Flexibilidad de la identidad social Los estudios sobre identidad social étnica ponen de relieve la gran capacidad de adaptación de este tipo de identidad a distintas situaciones y coyunturas. Algo parecido ocurre con la expresión de la identidad colectiva en la memoria histórica, dado que se ha constatado que en las reconstrucciones del pasado se inventan elementos que luego acaban por considerarse centrales en la definición del propio grupo.

Regulación de la autoimagen de la persona. La memoria colectiva ayuda a conseguir una cierta identidad social. Las personas se apropian de algunos hechos del pasado y los convierten en elementos centrales de la identidad, aunque ello sea a costa de forzar la imagen de la historia hasta que resulte positiva y se la pueda hacer encajar con las aspiraciones y deseos del momento actual. Se atribuye a la necesidad de mantener una identidad social positiva los intentos que hacen las personas para dotar de significado los hechos del pasado.

Regulación de la conducta dentro del propio grupo. Cuando las personas están en un grupo o en una multitud, actúan en función de las normas propias del grupo en que se encuentran. La identidad ejerce un poderoso impacto sobre los estereotipos. La primera vía es la tendencia de las personas a tener una imagen más positiva de su propio grupo. Además las personas de mismo grupo generan estereotipos similares sobre los miembros de otros grupos, puesto que ellos estereotipos ayudan a representar al propio grupo como “diferente y mejor” que los grupos rivales y opuestos. Aunque no tiene por qué ocurrir así necesariamente, ya que depende de ciertas condiciones, ello suele derivar en la discriminación del exogrupo.

Regulación de la conducta hacia los otros grupos. Y parece que esto es a nivel incluso emocional, atribuyendo al endogrupo sentimientos mas sofisticados y humanos que al exogrupo.

Regulación de las relaciones con el ambiente físico. El espacio personal nos ayuda a mostrarnos como seres independientes y distintos de los demás, extendiendo nuestro “yo” mas allá de nuestra piel.

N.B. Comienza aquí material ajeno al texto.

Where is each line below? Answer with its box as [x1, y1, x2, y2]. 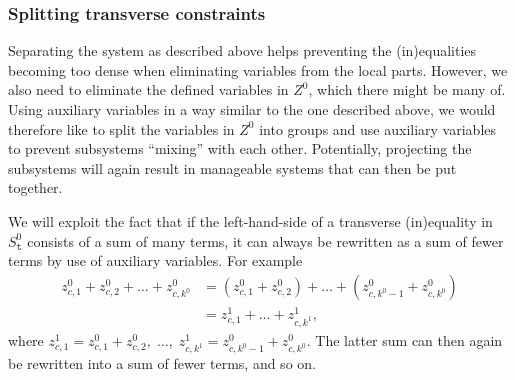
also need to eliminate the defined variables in [8, 79, 289, 100]
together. [8, 177, 63, 198]
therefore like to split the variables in [8, 118, 235, 139]
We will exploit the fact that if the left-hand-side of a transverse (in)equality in [8, 210, 493, 231]
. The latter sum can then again [306, 329, 503, 350]
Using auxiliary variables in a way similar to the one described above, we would [8, 99, 496, 119]
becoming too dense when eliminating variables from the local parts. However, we [8, 59, 508, 80]
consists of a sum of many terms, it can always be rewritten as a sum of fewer [27, 230, 504, 251]
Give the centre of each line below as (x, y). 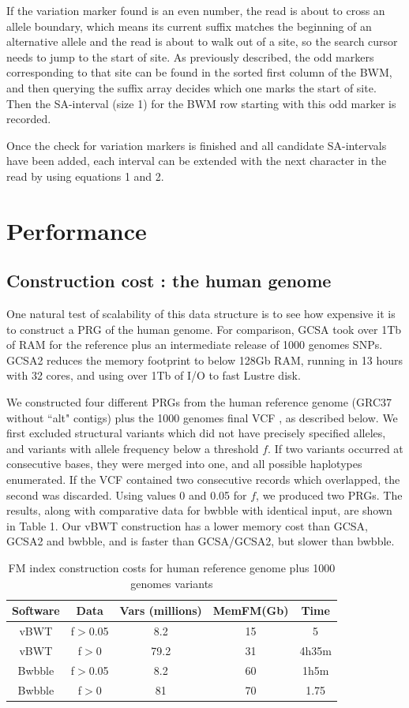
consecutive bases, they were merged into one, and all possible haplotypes (184, 464)
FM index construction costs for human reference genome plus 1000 (172, 568)
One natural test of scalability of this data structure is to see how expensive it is (201, 314)
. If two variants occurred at (336, 448)
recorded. (29, 119)
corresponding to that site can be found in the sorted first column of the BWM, (199, 72)
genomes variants (172, 583)
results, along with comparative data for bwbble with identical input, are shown (199, 510)
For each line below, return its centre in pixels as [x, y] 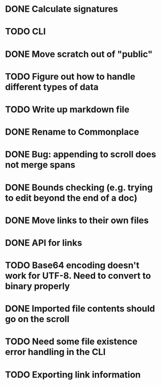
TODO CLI [26, 32]
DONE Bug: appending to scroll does [80, 155]
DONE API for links [44, 243]
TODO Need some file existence [71, 341]
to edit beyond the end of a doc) [71, 198]
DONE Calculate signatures [62, 9]
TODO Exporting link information [73, 374]
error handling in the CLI [55, 352]

Las personas tienden a considerar los propios territorios primarios como una extensión de la propia identidad. Así lo pone de manifiesto la utilización de señales que comunican claramente los límites del territorio.

Y hasta aquí por hoy que ya hay alguna para reflexionar un rato… si es que están dispuestos a ello.

Hasta la próxima.

Bibliografía

Morales, J. F. (2009). Psicología social, capítulo 29 Identidad social y personal.